→ ASSIGNED TASK: Copy the data below exactly.
-------- SUPPLIED MATERIAL
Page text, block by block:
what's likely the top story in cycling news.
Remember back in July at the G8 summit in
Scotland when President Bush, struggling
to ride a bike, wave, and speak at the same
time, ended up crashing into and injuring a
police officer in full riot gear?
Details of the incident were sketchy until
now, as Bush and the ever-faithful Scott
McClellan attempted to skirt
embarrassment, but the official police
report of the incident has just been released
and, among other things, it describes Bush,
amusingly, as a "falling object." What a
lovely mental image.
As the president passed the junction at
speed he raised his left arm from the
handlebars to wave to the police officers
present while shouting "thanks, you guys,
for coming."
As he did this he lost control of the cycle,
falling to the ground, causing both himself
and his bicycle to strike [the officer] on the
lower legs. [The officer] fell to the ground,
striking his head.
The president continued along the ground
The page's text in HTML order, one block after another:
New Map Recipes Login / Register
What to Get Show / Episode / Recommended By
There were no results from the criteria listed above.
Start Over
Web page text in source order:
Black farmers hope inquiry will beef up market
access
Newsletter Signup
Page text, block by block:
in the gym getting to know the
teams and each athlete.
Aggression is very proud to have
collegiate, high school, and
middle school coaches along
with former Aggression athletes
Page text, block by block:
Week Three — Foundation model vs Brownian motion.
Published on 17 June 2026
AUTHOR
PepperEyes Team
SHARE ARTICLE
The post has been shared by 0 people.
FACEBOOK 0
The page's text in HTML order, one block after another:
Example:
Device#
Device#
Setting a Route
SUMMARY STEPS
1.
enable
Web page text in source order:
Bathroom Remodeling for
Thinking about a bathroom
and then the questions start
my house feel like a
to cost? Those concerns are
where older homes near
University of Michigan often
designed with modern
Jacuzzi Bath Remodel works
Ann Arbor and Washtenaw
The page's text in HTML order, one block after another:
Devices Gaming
----------------
→ TASK RESULT:
Page text, block by block:
what's likely the top story in cycling news.
Remember back in July at the G8 summit in
Scotland when President Bush, struggling
to ride a bike, wave, and speak at the same
time, ended up crashing into and injuring a
police officer in full riot gear?
Details of the incident were sketchy until
now, as Bush and the ever-faithful Scott
McClellan attempted to skirt
embarrassment, but the official police
report of the incident has just been released
and, among other things, it describes Bush,
amusingly, as a "falling object." What a
lovely mental image.
As the president passed the junction at
speed he raised his left arm from the
handlebars to wave to the police officers
present while shouting "thanks, you guys,
for coming."
As he did this he lost control of the cycle,
falling to the ground, causing both himself
and his bicycle to strike [the officer] on the
lower legs. [The officer] fell to the ground,
striking his head.
The president continued along the ground
The page's text in HTML order, one block after another:
New Map Recipes Login / Register
What to Get Show / Episode / Recommended By
There were no results from the criteria listed above.
Start Over
Web page text in source order:
Black farmers hope inquiry will beef up market
access
Newsletter Signup
Page text, block by block:
in the gym getting to know the
teams and each athlete.
Aggression is very proud to have
collegiate, high school, and
middle school coaches along
with former Aggression athletes
Page text, block by block:
Week Three — Foundation model vs Brownian motion.
Published on 17 June 2026
AUTHOR
PepperEyes Team
SHARE ARTICLE
The post has been shared by 0 people.
FACEBOOK 0
The page's text in HTML order, one block after another:
Example:
Device#
Device#
Setting a Route
SUMMARY STEPS
1.
enable
Web page text in source order:
Bathroom Remodeling for
Thinking about a bathroom
and then the questions start
my house feel like a
to cost? Those concerns are
where older homes near
University of Michigan often
designed with modern
Jacuzzi Bath Remodel works
Ann Arbor and Washtenaw
The page's text in HTML order, one block after another:
Devices Gaming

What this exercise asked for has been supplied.